Buses and railway systems are spotty at best, making it difficult to get to work or to other places. Although public transport is a more environmentally friendly choice, the sytems throughout the country are in deep need of upgrades to make them more user-friendly and accessible.

Transit Equity Day is here to celebrate the strides that have been made in making public transportation accessible to anyone.

And it’s also an important time to consider what ways cities and towns can re-think their infrastructures to promote better service and access for everyone!

History of Transit Equity Day

The first Transit Equity Day was celebrated in 2017, situated on this date as a nod to an icon in the world of equality, Rosa Parks.

Parks was instrumental in the Montgomery Bus Boycott of 1955, which was a critical catalyst for ending segregation on public transportation that led to a landmark US Supreme Court decision in 1956.

The event is scheduled to be celebrated annually on the anniversary of Parks’ birth on February 4, 1913.

Sometimes referred to as Transit Equality Day, this event is meant to not only show appreciation for those who have fought to end discrimination but also act as a reminder to promote equality in communities through better access to public transportation.

How to Celebrate Transit Equity Day

Get creative with ways to celebrate Transit Equity Day, starting with some of these ideas:

Take a Ride on Public Transportation

One great way to get involved with Transit Equity Day is to hop on the bus and take a trip somewhere.
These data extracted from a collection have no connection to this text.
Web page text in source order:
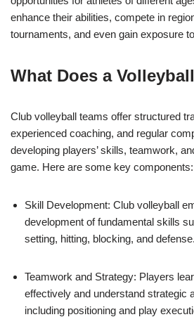
enhance their abilities, compete in
tournaments, and even gain exposure
What Does a
Club volleyball teams offer structured
experienced coaching, and regular
developing players’ skills, teamwork,
game. Here are some key components:
Skill Development: Club volleyball
development of fundamental skills
setting, hitting, blocking, and defense.
Teamwork and Strategy: Players
effectively and understand strategic
including positioning and play
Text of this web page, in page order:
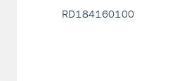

In some cities, this day is celebrated by offering free rides on public transportation to anyone.

So check out a map of the local routes and celebrate making the world a more equitable place by heading out.

Advocate for Transit Equity

Many organizations and advocacy groups encourage people to get involved with Transit Equity Day by using their voices to advocate for better public transportation.

From signing a petition to contacting local government representatives, this is a great time to speak up about the need to take better care of the earth and meet the needs of individual travelers through better public transportation efforts.

Listen to a Transit Equity Day Playlist

Get inspired on Transit Equity Day by a playlist full of tunes created along the theme of public transportation!

Get on Spotify, Apple Music or another favorite platform and build a list of songs that include lyrics about transportation and travel. Get started with a few of these:

  • The Ballad of Momma Rosa Parks by The Baytown Singers (1963)
  • Magic Bus by The Who (1968)
  • Spadina Bus by The Shuffle Demons (1986)
  • The National Express by The Divine Comedy (1998)

Other events that are celebrated in relation to Transit Equity Day include Rosa Parks Day on December 1, Martin Luther King, Jr. Day on January 20, and Ethnic Equality Month in February.